Prompt. Repeat the listing in full, exactly as it stands.

### Data extract

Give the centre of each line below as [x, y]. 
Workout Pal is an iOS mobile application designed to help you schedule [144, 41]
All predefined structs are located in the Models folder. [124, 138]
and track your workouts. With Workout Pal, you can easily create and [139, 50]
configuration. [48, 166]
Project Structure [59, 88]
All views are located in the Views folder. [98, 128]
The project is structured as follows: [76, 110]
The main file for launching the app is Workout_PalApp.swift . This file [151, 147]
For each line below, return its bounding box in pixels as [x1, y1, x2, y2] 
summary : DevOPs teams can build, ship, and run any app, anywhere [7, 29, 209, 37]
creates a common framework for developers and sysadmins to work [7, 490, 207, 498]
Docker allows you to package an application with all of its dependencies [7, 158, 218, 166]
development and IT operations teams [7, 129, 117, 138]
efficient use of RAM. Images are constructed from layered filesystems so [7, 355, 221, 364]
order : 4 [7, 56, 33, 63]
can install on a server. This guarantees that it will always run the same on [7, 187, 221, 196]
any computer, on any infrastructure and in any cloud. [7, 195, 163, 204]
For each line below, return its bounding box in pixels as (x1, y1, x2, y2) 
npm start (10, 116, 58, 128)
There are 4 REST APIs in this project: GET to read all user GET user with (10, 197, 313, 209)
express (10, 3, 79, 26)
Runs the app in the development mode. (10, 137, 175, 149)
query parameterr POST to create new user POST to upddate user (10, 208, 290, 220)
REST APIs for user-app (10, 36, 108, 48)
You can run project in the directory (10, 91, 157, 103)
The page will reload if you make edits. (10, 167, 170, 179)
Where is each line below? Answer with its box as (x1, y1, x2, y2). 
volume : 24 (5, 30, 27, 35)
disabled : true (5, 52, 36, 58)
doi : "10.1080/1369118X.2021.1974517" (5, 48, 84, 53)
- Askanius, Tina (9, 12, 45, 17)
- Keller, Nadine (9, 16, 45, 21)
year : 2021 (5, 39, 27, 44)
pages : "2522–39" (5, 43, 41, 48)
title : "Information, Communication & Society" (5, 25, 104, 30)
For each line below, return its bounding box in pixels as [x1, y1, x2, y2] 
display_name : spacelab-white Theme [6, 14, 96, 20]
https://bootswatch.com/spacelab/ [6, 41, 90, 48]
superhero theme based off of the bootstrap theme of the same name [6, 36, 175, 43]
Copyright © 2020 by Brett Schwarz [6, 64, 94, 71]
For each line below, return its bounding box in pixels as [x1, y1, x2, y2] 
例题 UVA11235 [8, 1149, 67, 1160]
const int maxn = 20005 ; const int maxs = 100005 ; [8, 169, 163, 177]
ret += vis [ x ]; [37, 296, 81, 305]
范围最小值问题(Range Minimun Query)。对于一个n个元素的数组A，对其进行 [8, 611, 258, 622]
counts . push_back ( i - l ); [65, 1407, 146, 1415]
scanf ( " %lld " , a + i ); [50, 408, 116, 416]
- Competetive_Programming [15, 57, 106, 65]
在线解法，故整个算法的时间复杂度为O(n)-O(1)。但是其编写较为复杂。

######

Task response.
Give the centre of each line below as [x, y]. 
Workout Pal is an iOS mobile application designed to help you schedule [144, 41]
All predefined structs are located in the Models folder. [124, 138]
and track your workouts. With Workout Pal, you can easily create and [139, 50]
configuration. [48, 166]
Project Structure [59, 88]
All views are located in the Views folder. [98, 128]
The project is structured as follows: [76, 110]
The main file for launching the app is Workout_PalApp.swift . This file [151, 147]
For each line below, return its bounding box in pixels as [x1, y1, x2, y2] 
summary : DevOPs teams can build, ship, and run any app, anywhere [7, 29, 209, 37]
creates a common framework for developers and sysadmins to work [7, 490, 207, 498]
Docker allows you to package an application with all of its dependencies [7, 158, 218, 166]
development and IT operations teams [7, 129, 117, 138]
efficient use of RAM. Images are constructed from layered filesystems so [7, 355, 221, 364]
order : 4 [7, 56, 33, 63]
can install on a server. This guarantees that it will always run the same on [7, 187, 221, 196]
any computer, on any infrastructure and in any cloud. [7, 195, 163, 204]
For each line below, return its bounding box in pixels as (x1, y1, x2, y2) 
npm start (10, 116, 58, 128)
There are 4 REST APIs in this project: GET to read all user GET user with (10, 197, 313, 209)
express (10, 3, 79, 26)
Runs the app in the development mode. (10, 137, 175, 149)
query parameterr POST to create new user POST to upddate user (10, 208, 290, 220)
REST APIs for user-app (10, 36, 108, 48)
You can run project in the directory (10, 91, 157, 103)
The page will reload if you make edits. (10, 167, 170, 179)
Where is each line below? Answer with its box as (x1, y1, x2, y2). 
volume : 24 (5, 30, 27, 35)
disabled : true (5, 52, 36, 58)
doi : "10.1080/1369118X.2021.1974517" (5, 48, 84, 53)
- Askanius, Tina (9, 12, 45, 17)
- Keller, Nadine (9, 16, 45, 21)
year : 2021 (5, 39, 27, 44)
pages : "2522–39" (5, 43, 41, 48)
title : "Information, Communication & Society" (5, 25, 104, 30)
For each line below, return its bounding box in pixels as [x1, y1, x2, y2] 
display_name : spacelab-white Theme [6, 14, 96, 20]
https://bootswatch.com/spacelab/ [6, 41, 90, 48]
superhero theme based off of the bootstrap theme of the same name [6, 36, 175, 43]
Copyright © 2020 by Brett Schwarz [6, 64, 94, 71]
For each line below, return its bounding box in pixels as [x1, y1, x2, y2] 
例题 UVA11235 [8, 1149, 67, 1160]
const int maxn = 20005 ; const int maxs = 100005 ; [8, 169, 163, 177]
ret += vis [ x ]; [37, 296, 81, 305]
范围最小值问题(Range Minimun Query)。对于一个n个元素的数组A，对其进行 [8, 611, 258, 622]
counts . push_back ( i - l ); [65, 1407, 146, 1415]
scanf ( " %lld " , a + i ); [50, 408, 116, 416]
- Competetive_Programming [15, 57, 106, 65]
在线解法，故整个算法的时间复杂度为O(n)-O(1)。但是其编写较为复杂。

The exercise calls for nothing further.